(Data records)
:::::

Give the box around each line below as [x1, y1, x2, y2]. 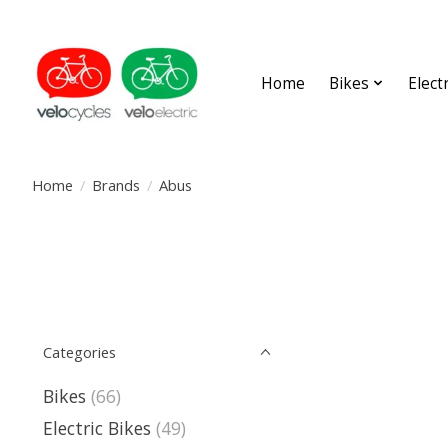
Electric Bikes [43, 416, 151, 441]
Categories [43, 342, 116, 362]
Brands [91, 174, 140, 195]
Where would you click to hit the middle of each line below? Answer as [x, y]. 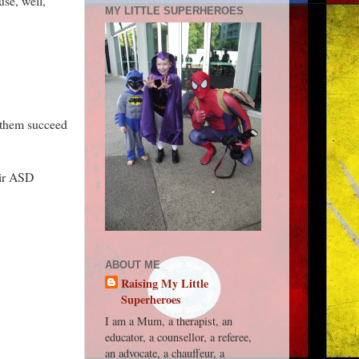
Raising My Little [165, 284]
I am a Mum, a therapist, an [169, 321]
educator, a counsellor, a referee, [178, 337]
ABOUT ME [133, 264]
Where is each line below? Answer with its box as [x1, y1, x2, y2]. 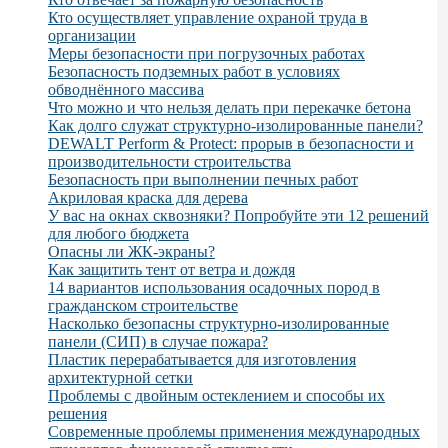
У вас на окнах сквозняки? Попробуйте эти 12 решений [48, 206, 429, 224]
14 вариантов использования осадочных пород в [48, 278, 380, 296]
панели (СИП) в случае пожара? [48, 332, 268, 350]
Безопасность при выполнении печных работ [48, 170, 358, 188]
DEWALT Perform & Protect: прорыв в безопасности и [48, 134, 414, 152]
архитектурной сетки [48, 368, 193, 386]
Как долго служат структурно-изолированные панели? [48, 116, 423, 134]
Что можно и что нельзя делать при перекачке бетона [48, 98, 411, 116]
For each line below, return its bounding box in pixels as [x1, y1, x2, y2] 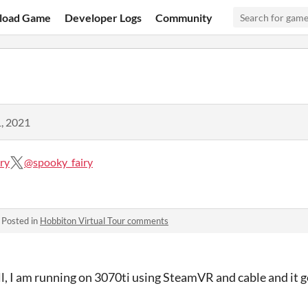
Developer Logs [65, 10, 142, 24]
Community [155, 10, 213, 24]
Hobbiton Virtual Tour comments [40, 215, 168, 226]
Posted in [1, 215, 40, 226]
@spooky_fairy [24, 155, 93, 168]
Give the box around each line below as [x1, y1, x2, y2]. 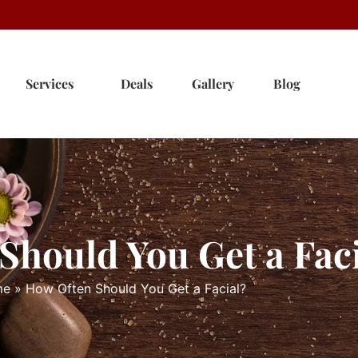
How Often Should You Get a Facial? [26, 280, 246, 296]
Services [18, 74, 67, 92]
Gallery [191, 74, 234, 92]
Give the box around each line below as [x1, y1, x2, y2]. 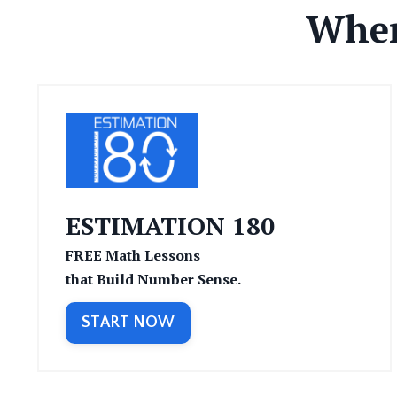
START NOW [82, 313, 175, 331]
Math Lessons [102, 245, 200, 265]
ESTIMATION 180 [66, 208, 275, 242]
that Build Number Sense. [66, 269, 241, 289]
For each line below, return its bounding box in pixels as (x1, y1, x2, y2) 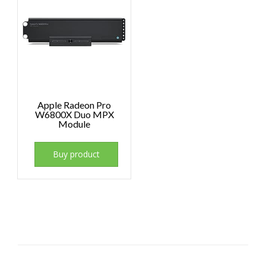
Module (58, 118, 91, 130)
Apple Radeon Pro (37, 99, 112, 111)
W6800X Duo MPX (34, 109, 114, 121)
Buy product (53, 148, 100, 160)
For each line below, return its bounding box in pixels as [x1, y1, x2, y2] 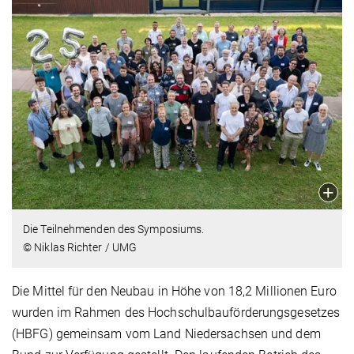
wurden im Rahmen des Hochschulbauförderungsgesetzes [12, 304, 341, 320]
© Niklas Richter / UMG [23, 240, 137, 254]
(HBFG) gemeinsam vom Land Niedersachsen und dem [12, 326, 321, 341]
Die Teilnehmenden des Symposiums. [23, 222, 205, 235]
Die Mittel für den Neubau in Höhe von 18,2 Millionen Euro [12, 283, 337, 299]
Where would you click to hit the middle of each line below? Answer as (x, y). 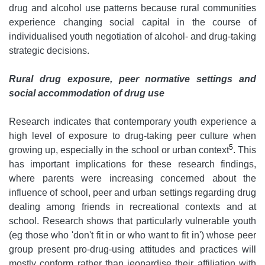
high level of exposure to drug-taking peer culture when (132, 136)
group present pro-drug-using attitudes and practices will (132, 250)
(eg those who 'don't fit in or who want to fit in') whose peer (132, 235)
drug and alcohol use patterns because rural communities (132, 8)
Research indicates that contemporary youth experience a (132, 122)
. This (245, 150)
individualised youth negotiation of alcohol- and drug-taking (132, 37)
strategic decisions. (49, 51)
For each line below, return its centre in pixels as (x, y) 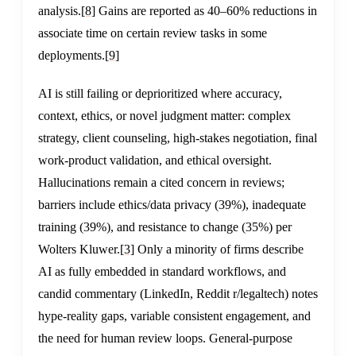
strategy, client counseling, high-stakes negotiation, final (178, 138)
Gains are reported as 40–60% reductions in (206, 11)
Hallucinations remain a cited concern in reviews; (161, 183)
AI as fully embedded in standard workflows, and (162, 272)
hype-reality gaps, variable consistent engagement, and (174, 316)
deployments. (72, 56)
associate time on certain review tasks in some (153, 33)
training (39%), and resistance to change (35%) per (165, 227)
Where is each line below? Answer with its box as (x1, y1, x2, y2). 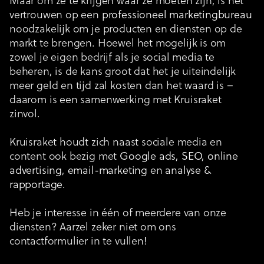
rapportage (9, 179, 63, 192)
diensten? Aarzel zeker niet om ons (9, 221, 176, 234)
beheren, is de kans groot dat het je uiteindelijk (9, 65, 236, 78)
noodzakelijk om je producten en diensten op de (9, 23, 242, 36)
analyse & (165, 164, 211, 177)
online (207, 150, 238, 163)
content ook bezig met (9, 150, 120, 163)
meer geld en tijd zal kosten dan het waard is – (9, 80, 233, 93)
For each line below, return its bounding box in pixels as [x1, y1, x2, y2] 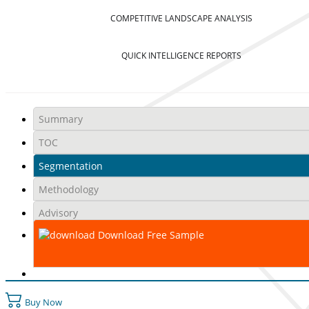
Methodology [38, 182, 99, 196]
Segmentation [38, 159, 103, 172]
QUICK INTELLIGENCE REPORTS [121, 49, 241, 61]
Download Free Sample [94, 228, 204, 241]
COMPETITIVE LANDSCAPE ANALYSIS [110, 12, 252, 25]
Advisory [38, 206, 78, 219]
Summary [38, 112, 83, 126]
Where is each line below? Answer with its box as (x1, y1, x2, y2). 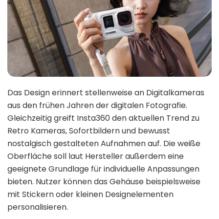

:::::

Transcribe, word for word, the stretch of lines in the data above from the one with "Buy product (53, 148, 100, 160)" through the one with "Die Mittel für"; omit all pictures.

Buy product (53, 148, 100, 160)
For each line below, return its bounding box in pixels as [x1, y1, x2, y2] 
wurden im Rahmen des Hochschulbauförderungsgesetzes [12, 304, 341, 320]
© Niklas Richter / UMG [23, 240, 137, 254]
(HBFG) gemeinsam vom Land Niedersachsen und dem [12, 326, 321, 341]
Die Teilnehmenden des Symposiums. [23, 222, 205, 235]
Die Mittel für den Neubau in Höhe von 18,2 Millionen Euro [12, 283, 337, 299]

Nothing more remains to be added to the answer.